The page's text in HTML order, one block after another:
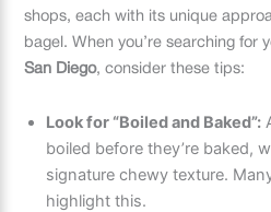
shops, each with its unique
bagel. When you’re searching for
San Diego, consider these tips:
Look for “Boiled and Baked”:
boiled before they’re baked,
signature chewy texture.
highlight this.
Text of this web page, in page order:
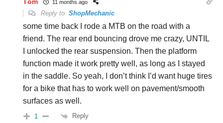
Tom 11 months ago
Reply to ShopMechanic
some time back I rode a MTB on the road with a
friend. The rear end bouncing drove me crazy, UNTIL
I unlocked the rear suspension. Then the platform
function made it work pretty well, as long as I stayed
in the saddle. So yeah, I don’t think I’d want huge tires
for a bike that has to work well on pavement/smooth
surfaces as well.
1 Reply
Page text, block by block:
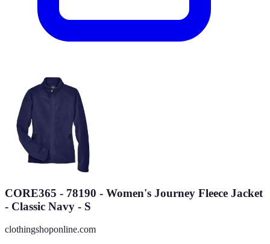
CORE365 - 78190 - Women's Journey Fleece Jacket
- Classic Navy - S
clothingshoponline.com
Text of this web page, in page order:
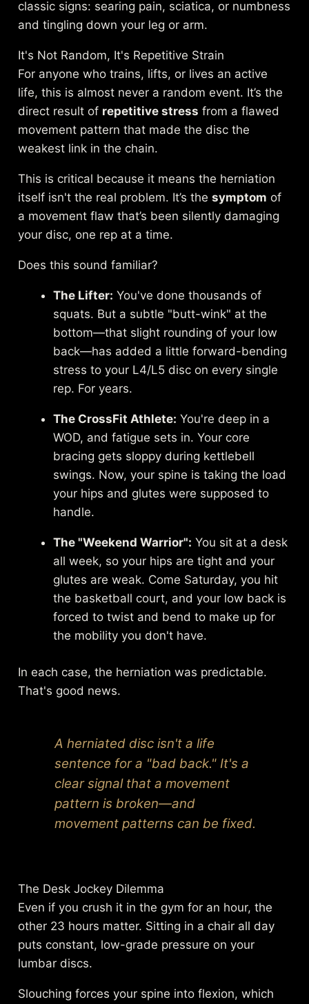
classic signs: searing pain, sciatica, or numbness
and tingling down your leg or arm.
It's Not Random, It's Repetitive Strain
For anyone who trains, lifts, or lives an active
life, this is almost never a random event. It’s the
direct result of repetitive stress from a flawed
movement pattern that made the disc the
weakest link in the chain.
This is critical because it means the herniation
itself isn't the real problem. It’s thesymptom of
a movement flaw that’s been silently damaging
your disc, one rep at a time.
Does this sound familiar?
The Lifter: You've done thousands of
squats. But a subtle "butt-wink" at the
bottom—that slight rounding of your low
back—has added a little forward-bending
stress to your L4/L5 disc on every single
rep. For years.
The CrossFit Athlete: You're deep in a
WOD, and fatigue sets in. Your core
bracing gets sloppy during kettlebell
swings. Now, your spine is taking the load
your hips and glutes were supposed to
handle.
The "Weekend Warrior": You sit at a desk
all week, so your hips are tight and your
glutes are weak. Come Saturday, you hit
the basketball court, and your low back is
forced to twist and bend to make up for
the mobility you don't have.
In each case, the herniation was predictable.
That's good news.
A herniated disc isn't a life
sentence for a "bad back." It's a
clear signal that a movement
pattern is broken—and
movement patterns can be fixed.
The Desk Jockey Dilemma
Even if you crush it in the gym for an hour, the
other 23 hours matter. Sitting in a chair all day
puts constant, low-grade pressure on your
lumbar discs.
Slouching forces your spine into flexion, which
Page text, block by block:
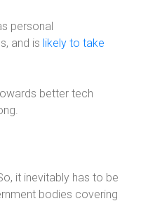
personal
and is likely to take
better tech
it inevitably has to be
bodies covering
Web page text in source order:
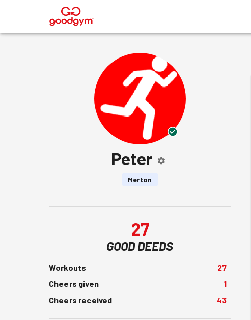
®
Peter
Merton
27
GOOD DEEDS
Workouts
27
Cheers given
1
Cheers received
43
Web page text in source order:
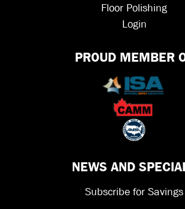
Floor Polishing
Login
PROUD MEMBER
NEWS AND
Subscribe for Savings
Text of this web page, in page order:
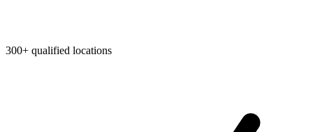
300+ qualified locations
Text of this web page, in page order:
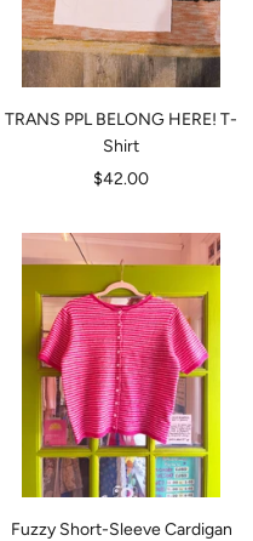
TRANS PPL BELONG HERE! T-
Shirt
Sale
$42.00
Fuzzy Short-Sleeve Cardigan
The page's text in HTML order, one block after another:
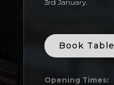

************

## What you will do
Drop the pictures, then repeat the material word for word.

## Task response
The page's text in HTML order, one block after another:
shops, each with its unique
bagel. When you’re searching for
San Diego, consider these tips:
Look for “Boiled and Baked”:
boiled before they’re baked,
signature chewy texture.
highlight this.
Text of this web page, in page order:
Tom 11 months ago
Reply to ShopMechanic
some time back I rode a MTB on the road with a
friend. The rear end bouncing drove me crazy, UNTIL
I unlocked the rear suspension. Then the platform
function made it work pretty well, as long as I stayed
in the saddle. So yeah, I don’t think I’d want huge tires
for a bike that has to work well on pavement/smooth
surfaces as well.
1 Reply
Page text, block by block:
CORE365 - 78190 - Women's Journey Fleece Jacket
- Classic Navy - S
clothingshoponline.com
Text of this web page, in page order:
classic signs: searing pain, sciatica, or numbness
and tingling down your leg or arm.
It's Not Random, It's Repetitive Strain
For anyone who trains, lifts, or lives an active
life, this is almost never a random event. It’s the
direct result of repetitive stress from a flawed
movement pattern that made the disc the
weakest link in the chain.
This is critical because it means the herniation
itself isn't the real problem. It’s thesymptom of
a movement flaw that’s been silently damaging
your disc, one rep at a time.
Does this sound familiar?
The Lifter: You've done thousands of
squats. But a subtle "butt-wink" at the
bottom—that slight rounding of your low
back—has added a little forward-bending
stress to your L4/L5 disc on every single
rep. For years.
The CrossFit Athlete: You're deep in a
WOD, and fatigue sets in. Your core
bracing gets sloppy during kettlebell
swings. Now, your spine is taking the load
your hips and glutes were supposed to
handle.
The "Weekend Warrior": You sit at a desk
all week, so your hips are tight and your
glutes are weak. Come Saturday, you hit
the basketball court, and your low back is
forced to twist and bend to make up for
the mobility you don't have.
In each case, the herniation was predictable.
That's good news.
A herniated disc isn't a life
sentence for a "bad back." It's a
clear signal that a movement
pattern is broken—and
movement patterns can be fixed.
The Desk Jockey Dilemma
Even if you crush it in the gym for an hour, the
other 23 hours matter. Sitting in a chair all day
puts constant, low-grade pressure on your
lumbar discs.
Slouching forces your spine into flexion, which
Page text, block by block:
personal
and is likely to take
better tech
it inevitably has to be
bodies covering
Web page text in source order:
®
Peter
Merton
27
GOOD DEEDS
Workouts
27
Cheers given
1
Cheers received
43
Web page text in source order:
Floor Polishing
Login
PROUD MEMBER
NEWS AND
Subscribe for Savings
Text of this web page, in page order:
300+ qualified locations
Text of this web page, in page order:
TRANS PPL BELONG HERE! T-
Shirt
Sale
$42.00
Fuzzy Short-Sleeve Cardigan
The page's text in HTML order, one block after another:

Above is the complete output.